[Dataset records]
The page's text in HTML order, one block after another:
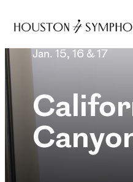
Jan. 15, 16 & 17
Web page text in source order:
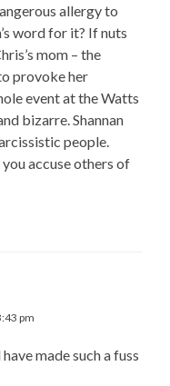
allergy to
word for it? If nuts
mom – the
provoke her
event at the Watts
bizarre. Shannan
people.
accuse others of
pm
made such a fuss
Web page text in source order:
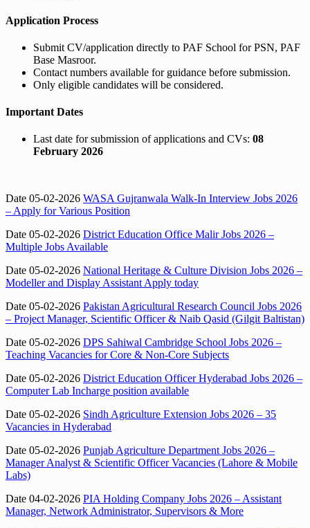
Application Process
Submit CV/application directly to PAF School for PSN, PAF
Base Masroor.
Contact numbers available for guidance before submission.
Only eligible candidates will be considered.
Important Dates
Last date for submission of applications and CVs: 08
February 2026
Date 05-02-2026 WASA Gujranwala Walk-In Interview Jobs 2026
– Apply for Various Position
Date 05-02-2026 District Education Office Malir Jobs 2026 –
Multiple Jobs Available
Date 05-02-2026 National Heritage & Culture Division Jobs 2026 –
Modeller and Display Assistant Apply today
Date 05-02-2026 Pakistan Agricultural Research Council Jobs 2026
– Project Manager, Scientific Officer & Naib Qasid (Gilgit Baltistan)
Date 05-02-2026 DPS Sahiwal Cambridge School Jobs 2026 –
Teaching Vacancies for Core & Non-Core Subjects
Date 05-02-2026 District Education Officer Hyderabad Jobs 2026 –
Computer Lab Incharge position available
Date 05-02-2026 Sindh Agriculture Extension Jobs 2026 – 35
Vacancies in Hyderabad
Date 05-02-2026 Punjab Agriculture Department Jobs 2026 –
Manager Analyst & Scientific Officer Vacancies (Lahore & Mobile
Labs)
Date 04-02-2026 PIA Holding Company Jobs 2026 – Assistant
Manager, Network Administrator, Supervisors & More
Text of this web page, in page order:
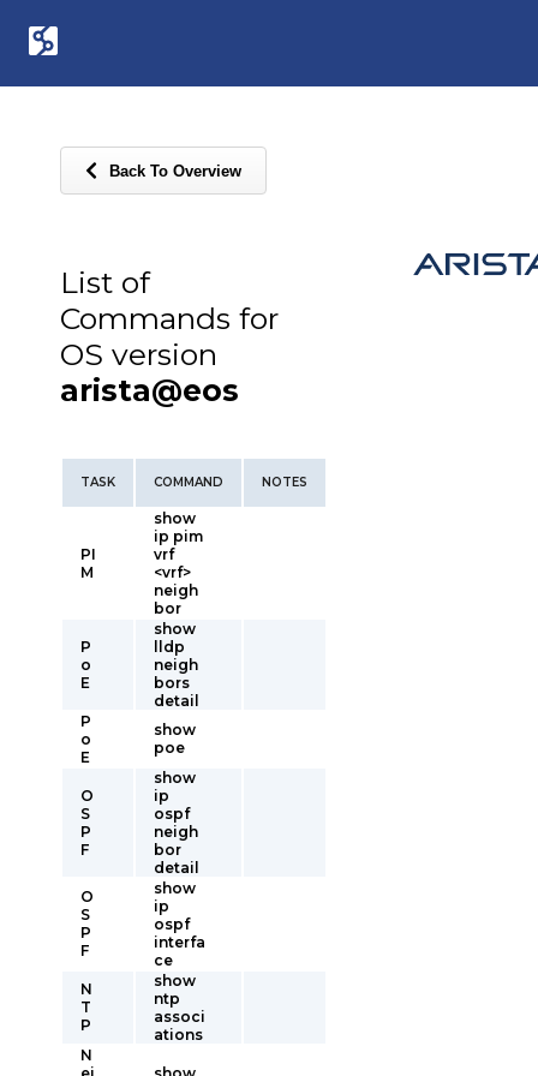
Back To Overview
List of
Commands for
OS version
arista@eos
TASK COMMAND NOTES
PI
M
show
ip pim
vrf
<vrf>
neigh
bor
P
o
E
show
lldp
neigh
bors
detail
P
o
E
show
poe
O
S
P
F
show
ip
ospf
neigh
bor
detail
O
S
P
F
show
ip
ospf
interfa
ce
N
T
P
show
ntp
associ
ations
N

◆ **THE TASK**:
Nothing should appear in the answer except the lines above from the line with "February 2026" through the line with "Modeller and Display Assistant Apply today", both included, written out exactly.

◆ **ANSWER BELOW**:
February 2026
Date 05-02-2026 WASA Gujranwala Walk-In Interview Jobs 2026
– Apply for Various Position
Date 05-02-2026 District Education Office Malir Jobs 2026 –
Multiple Jobs Available
Date 05-02-2026 National Heritage & Culture Division Jobs 2026 –
Modeller and Display Assistant Apply today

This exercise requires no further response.